420.000 PCs mit umstrittener Software

Die Behörde schob dem Treiben nun einen Riegel vor. Sieben Leasingfirmen und der Hersteller der Software hätten sich verpflichtet, künftig keine Kunden mehr auszuspionieren, teilte die FTC am Dienstag in Washington mit. Den Angaben der Wettbewerbshüter zufolge hatten zum Stichtag August 2011 insgesamt 1617 Leasing-Geschäfte in den USA, Kanada und Australien das Programm namens "PC Rental Agent" lizenziert. Weltweit sei die Software auf rund 420.000 PC installiert worden.

Diebstahlschutz als Spionagesoftware

Die Leasingfirmen nutzen das Programm, um ihre vermieteten Computer nach einem Verlust oder einem Diebstahl wieder aufzufinden.

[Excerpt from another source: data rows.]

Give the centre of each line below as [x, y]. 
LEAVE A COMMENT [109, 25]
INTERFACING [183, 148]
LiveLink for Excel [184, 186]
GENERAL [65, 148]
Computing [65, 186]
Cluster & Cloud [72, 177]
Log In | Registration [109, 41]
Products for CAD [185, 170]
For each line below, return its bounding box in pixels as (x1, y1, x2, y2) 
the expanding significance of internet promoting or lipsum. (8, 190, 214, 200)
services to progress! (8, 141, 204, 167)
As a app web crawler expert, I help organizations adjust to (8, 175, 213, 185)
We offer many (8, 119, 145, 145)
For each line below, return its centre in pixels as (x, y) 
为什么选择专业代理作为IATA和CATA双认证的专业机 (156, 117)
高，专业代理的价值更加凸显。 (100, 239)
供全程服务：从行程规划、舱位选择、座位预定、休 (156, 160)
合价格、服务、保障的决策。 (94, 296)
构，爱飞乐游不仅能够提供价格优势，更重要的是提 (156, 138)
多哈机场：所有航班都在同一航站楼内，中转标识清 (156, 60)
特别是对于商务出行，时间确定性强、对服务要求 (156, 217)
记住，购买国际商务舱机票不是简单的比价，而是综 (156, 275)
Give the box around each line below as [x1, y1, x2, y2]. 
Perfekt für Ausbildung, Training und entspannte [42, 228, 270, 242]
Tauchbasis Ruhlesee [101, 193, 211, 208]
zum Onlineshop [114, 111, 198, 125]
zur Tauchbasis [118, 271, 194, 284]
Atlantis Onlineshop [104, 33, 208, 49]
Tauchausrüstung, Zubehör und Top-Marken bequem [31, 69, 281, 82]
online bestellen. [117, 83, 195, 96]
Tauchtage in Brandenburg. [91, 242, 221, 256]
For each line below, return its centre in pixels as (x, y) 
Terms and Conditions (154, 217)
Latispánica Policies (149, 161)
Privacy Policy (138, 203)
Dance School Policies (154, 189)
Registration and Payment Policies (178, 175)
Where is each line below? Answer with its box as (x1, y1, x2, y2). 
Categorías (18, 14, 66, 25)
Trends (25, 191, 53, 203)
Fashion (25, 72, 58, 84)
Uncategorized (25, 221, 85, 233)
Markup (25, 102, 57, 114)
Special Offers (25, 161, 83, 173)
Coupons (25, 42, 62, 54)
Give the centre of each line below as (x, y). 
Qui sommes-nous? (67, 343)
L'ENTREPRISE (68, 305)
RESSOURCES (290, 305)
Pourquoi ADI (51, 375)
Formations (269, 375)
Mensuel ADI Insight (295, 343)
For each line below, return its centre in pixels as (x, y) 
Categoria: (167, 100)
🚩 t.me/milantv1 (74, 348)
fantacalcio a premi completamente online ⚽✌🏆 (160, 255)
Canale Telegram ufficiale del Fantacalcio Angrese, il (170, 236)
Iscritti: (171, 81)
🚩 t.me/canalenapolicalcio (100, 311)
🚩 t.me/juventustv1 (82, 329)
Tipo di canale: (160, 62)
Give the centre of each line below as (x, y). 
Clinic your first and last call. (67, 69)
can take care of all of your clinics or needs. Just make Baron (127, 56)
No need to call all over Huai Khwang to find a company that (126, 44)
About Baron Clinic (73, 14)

Auch lassen sich die Rechner sperren, wenn die Mieter mit ihren Raten im Rückstand sind. Seit mindestens 2007 gibt es der FTC zufolge die Zusatzfunktion "Detective Mode". Nach deren Aktivierung übermittelt die Software alle zwei Minuten persönliche Daten der Kunden, etwa Tastatureingaben oder Screenshots - ohne dass der Nutzer davon etwas mitbekommt. Die Datenübertragung lief dabei über den Hersteller des Programms.

Die "New York Times" kommentierte den Fall am Mittwoch in ihrem Technologieblog "Bits" leicht süffisant mit den Worten: "Beim Schreiben an einem gemieteten Computer sollten Sie wohl besser ihr Hemd anlassen."

(APA/dpa)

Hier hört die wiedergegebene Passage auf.